In one of the very few good books on business strategy, Richard Rumelt argues that the first step in any effective strategy is a good diagnosis of the problem you are trying to solve (see this interesting analysis of how his thinking applies to the NHS). The current symptom we observe in the NHS is large financial deficits. But this isn't the problem any more than a fever is a problem for a patient with malaria. To understand what the actual problem in the NHS is we need to know where and how the money flows. If we don't understand what is happening to create deficits then we can't develop a coherent plan to create an NHS that can sustainably treat patients without lapsing into periodic financial catastrophe. We can treat a fever with an ice bath, but if we don't understand what caused it (was it malaria or was it viral pneumonia?) the patient's recovery will be brief and the fever will soon return.
I don't want to try and diagnose the underlying problems of the NHS in a short blog article; my point is merely that a salami slicing approach to budget cuts damages the system's ability to do diagnosis. This is especially true when the cuts affect the flow of information or the bodies with the expertise to analyse problems and develop improvements. The NHS has tended to grossly undervalue good, timely operational information and is severely short of the analytical capacity to make sense of that information (for examples see this on A&E data and this on the information infrastructure).
The Carter report on hospital productivity argued (see my analysis) that the biggest barrier to improvement was a lack of good information about operational performance. But the we-must-share-the-pain-equally, salami-slicing model of addressing the current deficits is cutting the capacity to collect and analyse that information even though that capacity was inadequate to start with.
We won't build a sustainable NHS without a good diagnosis of the underlying problems. That requires better information about what is happening inside hospitals. A good strategy for achieving a sustainable NHS would, therefore, focus on getting better information at the start so subsequent decisions could address the most important underlying problems.
What we are likely to get is more salami-slicing which damages our ability to understand the problem and exacerbates the failure to focus on which problems matter most.
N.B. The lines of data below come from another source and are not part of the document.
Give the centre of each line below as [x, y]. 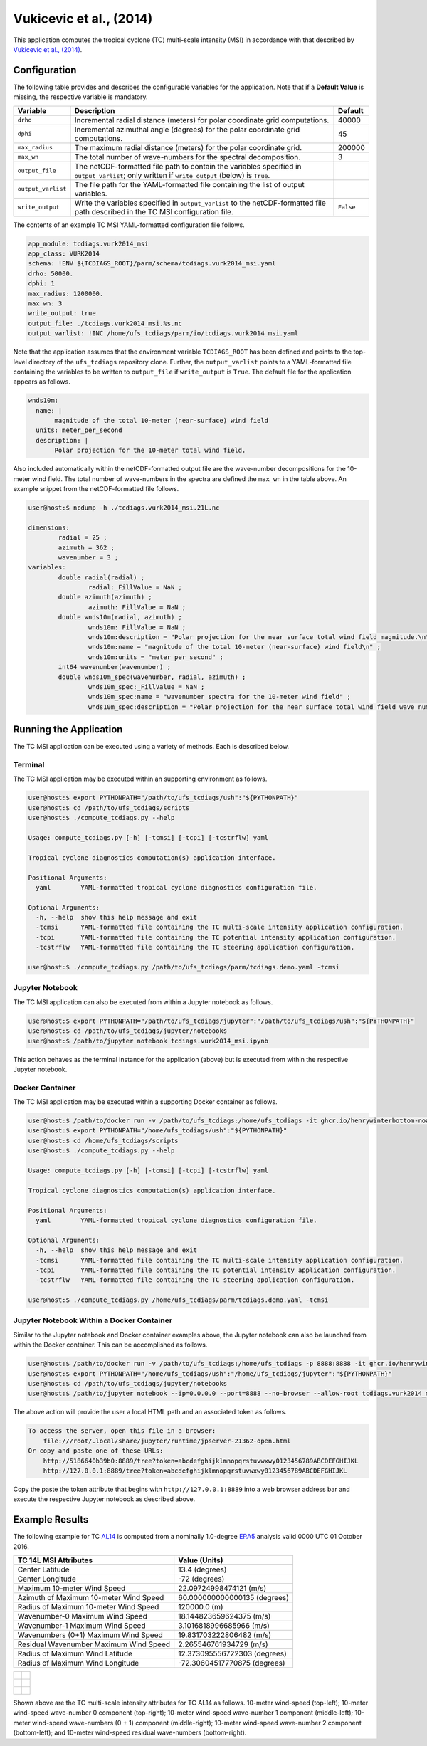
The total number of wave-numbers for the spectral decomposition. [188, 157]
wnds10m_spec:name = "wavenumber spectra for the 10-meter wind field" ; [220, 697]
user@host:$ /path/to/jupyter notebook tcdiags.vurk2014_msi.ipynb [148, 1041]
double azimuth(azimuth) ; [105, 597]
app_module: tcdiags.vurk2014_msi [88, 243]
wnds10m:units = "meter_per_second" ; [155, 657]
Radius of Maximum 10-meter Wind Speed [88, 1606]
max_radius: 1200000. [66, 293]
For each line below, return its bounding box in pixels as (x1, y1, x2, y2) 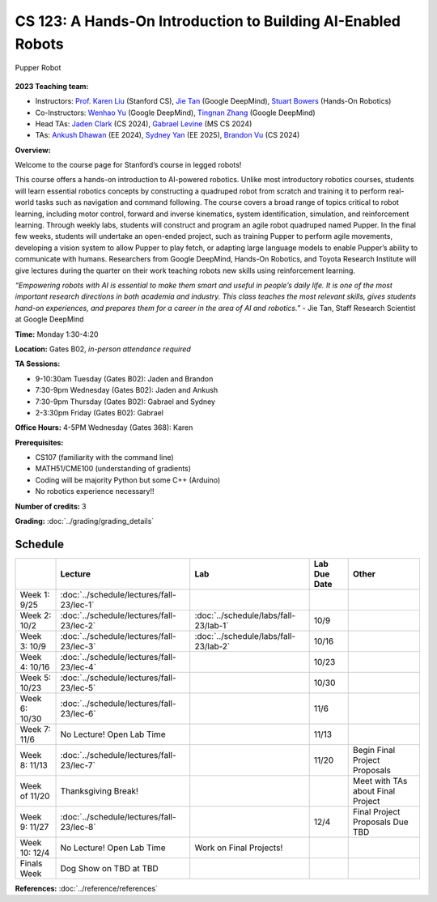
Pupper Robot (15, 63, 62, 73)
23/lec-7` (60, 759, 96, 771)
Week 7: (19, 723, 51, 734)
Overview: (15, 145, 52, 155)
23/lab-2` (194, 640, 231, 652)
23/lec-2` (60, 619, 96, 631)
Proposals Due (352, 816, 409, 828)
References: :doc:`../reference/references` (15, 883, 158, 893)
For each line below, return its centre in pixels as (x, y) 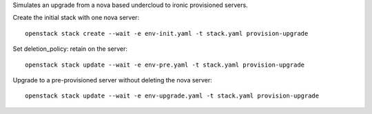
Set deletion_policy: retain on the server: (70, 49)
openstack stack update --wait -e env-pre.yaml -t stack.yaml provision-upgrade (165, 65)
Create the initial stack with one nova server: (76, 18)
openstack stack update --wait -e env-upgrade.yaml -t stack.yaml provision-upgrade (172, 96)
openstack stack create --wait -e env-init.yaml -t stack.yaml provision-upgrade (167, 33)
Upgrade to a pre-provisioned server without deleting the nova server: (113, 80)
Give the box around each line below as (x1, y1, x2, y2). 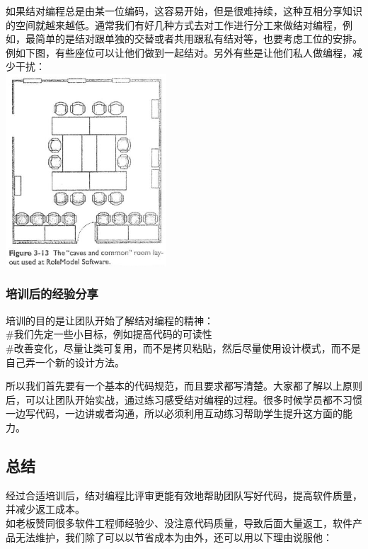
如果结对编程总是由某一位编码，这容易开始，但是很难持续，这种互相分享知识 (6, 4, 362, 18)
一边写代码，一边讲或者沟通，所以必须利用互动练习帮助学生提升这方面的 (6, 406, 343, 421)
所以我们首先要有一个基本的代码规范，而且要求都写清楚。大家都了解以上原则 (6, 378, 362, 393)
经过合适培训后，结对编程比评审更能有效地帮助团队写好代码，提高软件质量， (6, 487, 362, 502)
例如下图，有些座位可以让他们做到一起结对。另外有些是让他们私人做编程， (6, 45, 352, 60)
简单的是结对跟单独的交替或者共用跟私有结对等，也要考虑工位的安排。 (35, 31, 362, 46)
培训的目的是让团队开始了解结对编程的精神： (6, 312, 214, 327)
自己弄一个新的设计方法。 (6, 354, 125, 369)
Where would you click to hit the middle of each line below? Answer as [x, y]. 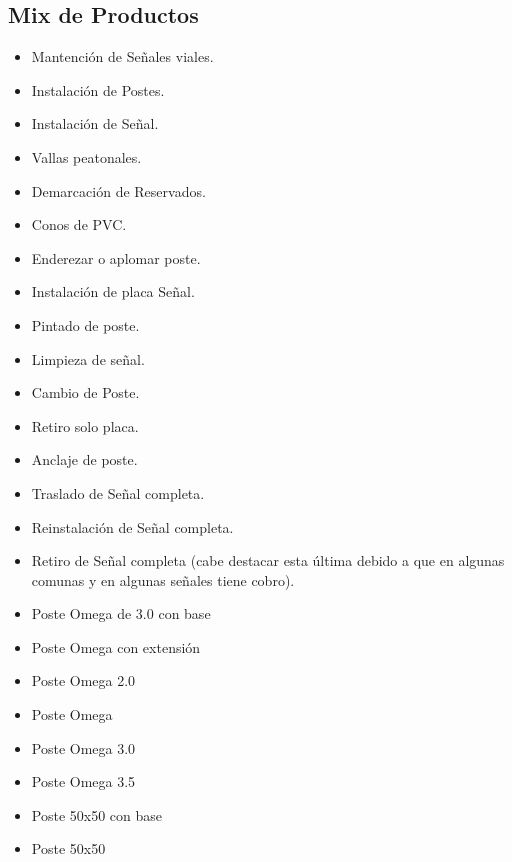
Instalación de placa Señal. [113, 291]
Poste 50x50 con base [97, 814]
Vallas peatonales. [86, 156]
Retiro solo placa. [85, 425]
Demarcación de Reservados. [118, 190]
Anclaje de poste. [84, 459]
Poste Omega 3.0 [83, 747]
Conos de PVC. [79, 224]
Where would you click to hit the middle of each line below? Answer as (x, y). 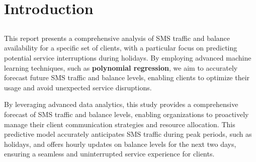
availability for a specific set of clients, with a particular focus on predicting (121, 48)
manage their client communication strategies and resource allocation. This (120, 124)
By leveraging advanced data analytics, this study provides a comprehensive (121, 104)
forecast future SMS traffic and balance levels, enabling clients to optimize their (127, 77)
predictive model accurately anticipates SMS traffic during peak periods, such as (128, 134)
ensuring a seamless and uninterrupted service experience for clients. (109, 154)
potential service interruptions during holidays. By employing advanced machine (128, 57)
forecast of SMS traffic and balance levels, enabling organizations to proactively (126, 114)
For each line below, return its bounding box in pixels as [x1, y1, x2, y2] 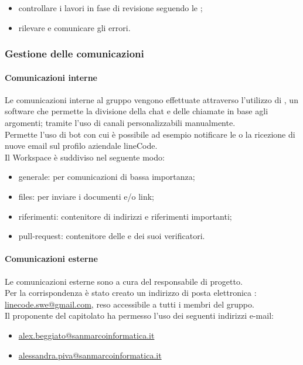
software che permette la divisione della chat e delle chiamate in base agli [5, 105, 268, 117]
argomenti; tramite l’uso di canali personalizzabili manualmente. [5, 117, 236, 129]
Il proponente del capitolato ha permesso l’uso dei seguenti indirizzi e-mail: [5, 309, 274, 322]
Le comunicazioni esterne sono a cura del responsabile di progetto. [5, 275, 243, 287]
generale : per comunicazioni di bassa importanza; [18, 170, 195, 183]
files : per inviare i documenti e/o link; [18, 190, 154, 202]
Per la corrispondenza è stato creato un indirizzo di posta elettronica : [5, 286, 257, 299]
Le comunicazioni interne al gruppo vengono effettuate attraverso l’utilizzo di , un [5, 93, 298, 105]

In fact NHS strategy is still in an era equivalent to medicine when bleeding patients with leeches was still thought to be a good universal cure. As in medicine, repeated application of the leeches will fail to cure the patient. Whatever the apparent short term gain, in the long term the patient will be sicker.
The problem generalises across all of government. Salami-slicing cuts to everyone's budget damages the government's very ability to know what is actually happening and therefore its ability to make good decisions about what really ought to be done.
It looks like the patient with the fever is stuck in the ICU until someone comes up with a better diagnosis.